Would you please copy all of the data exactly, skipping the images?

++++++++++

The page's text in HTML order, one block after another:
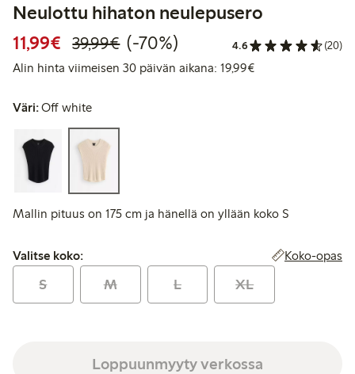
Neulottu hihaton neulepusero
11,99€ Alennettu hinta: 11,99 €
39,99€Normaalihinta: 39,99 €
70% alennus
(-70%) 4.6 (20)
Alin hinta viimeisen 30 päivän aikana: 19,99€Alin hinta
Väri:Off white
Mallin pituus on 175 cm ja hänellä on yllään koko S
Valitse koko:
Valitse koko: Koko-opas
S M L XL
Loppuunmyyty verkossa
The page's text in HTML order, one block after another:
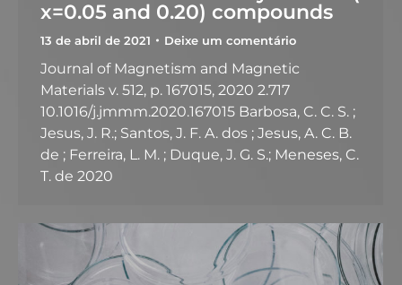
x=0.05 and 0.20) compounds
13 de abril de 2021 Deixe um comentário
Journal of Magnetism and Magnetic
Materials v. 512, p. 167015, 2020 2.717
10.1016/j.jmmm.2020.167015 Barbosa, C. C. S. ;
Jesus, J. R.; Santos, J. F. A. dos ; Jesus, A. C. B.
de ; Ferreira, L. M. ; Duque, J. G. S.; Meneses, C.
T. de 2020
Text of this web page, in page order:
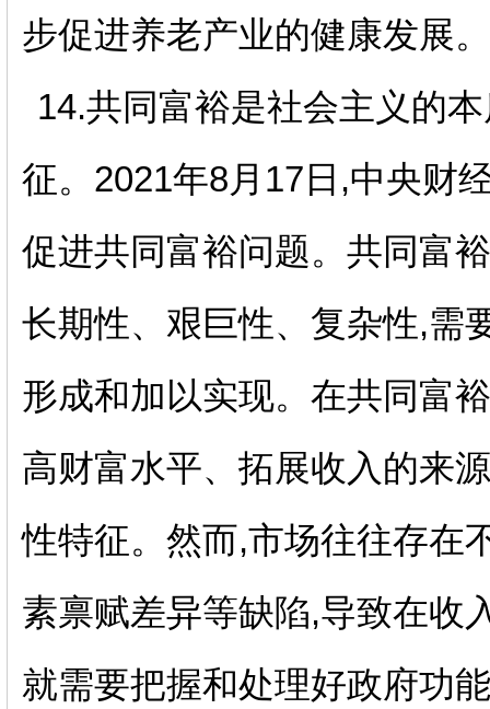
步促进养老产业的健康发展。
14.共同富裕是社会主义的
征。2021年8月17日,中央财
促进共同富裕问题。共同富
长期性、艰巨性、复杂性,需
形成和加以实现。在共同富
高财富水平、拓展收入的来
性特征。然而,市场往往存在
素禀赋差异等缺陷,导致在收
就需要把握和处理好政府功
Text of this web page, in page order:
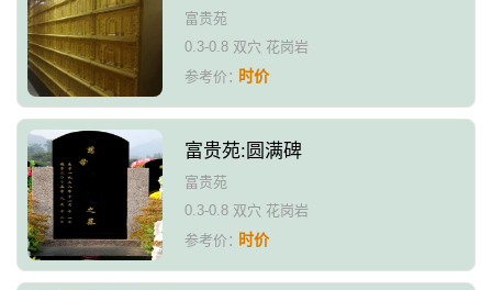
富贵苑
0.3-0.8 双穴 花岗岩
参考价：时价
富贵苑:圆满碑
富贵苑
0.3-0.8 双穴 花岗岩
参考价：时价
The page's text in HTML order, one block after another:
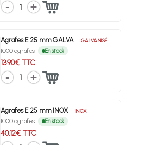
1
Agrafes E 25 mm GALVA GALVANISÉ
1000 agrafes En stock
13.90€ TTC
1
Agrafes E 25 mm INOX INOX
1000 agrafes En stock
40.12€ TTC

++++++++++

- _Output of the exercise_
The page's text in HTML order, one block after another:
Neulottu hihaton neulepusero
11,99€ Alennettu hinta: 11,99 €
39,99€Normaalihinta: 39,99 €
70% alennus
(-70%) 4.6 (20)
Alin hinta viimeisen 30 päivän aikana: 19,99€Alin hinta
Väri:Off white
Mallin pituus on 175 cm ja hänellä on yllään koko S
Valitse koko:
Valitse koko: Koko-opas
S M L XL
Loppuunmyyty verkossa
The page's text in HTML order, one block after another:
x=0.05 and 0.20) compounds
13 de abril de 2021 Deixe um comentário
Journal of Magnetism and Magnetic
Materials v. 512, p. 167015, 2020 2.717
10.1016/j.jmmm.2020.167015 Barbosa, C. C. S. ;
Jesus, J. R.; Santos, J. F. A. dos ; Jesus, A. C. B.
de ; Ferreira, L. M. ; Duque, J. G. S.; Meneses, C.
T. de 2020
Text of this web page, in page order:
步促进养老产业的健康发展。
14.共同富裕是社会主义的
征。2021年8月17日,中央财
促进共同富裕问题。共同富
长期性、艰巨性、复杂性,需
形成和加以实现。在共同富
高财富水平、拓展收入的来
性特征。然而,市场往往存在
素禀赋差异等缺陷,导致在收
就需要把握和处理好政府功
Text of this web page, in page order:
富贵苑
0.3-0.8 双穴 花岗岩
参考价：时价
富贵苑:圆满碑
富贵苑
0.3-0.8 双穴 花岗岩
参考价：时价
The page's text in HTML order, one block after another:
1
Agrafes E 25 mm GALVA GALVANISÉ
1000 agrafes En stock
13.90€ TTC
1
Agrafes E 25 mm INOX INOX
1000 agrafes En stock
40.12€ TTC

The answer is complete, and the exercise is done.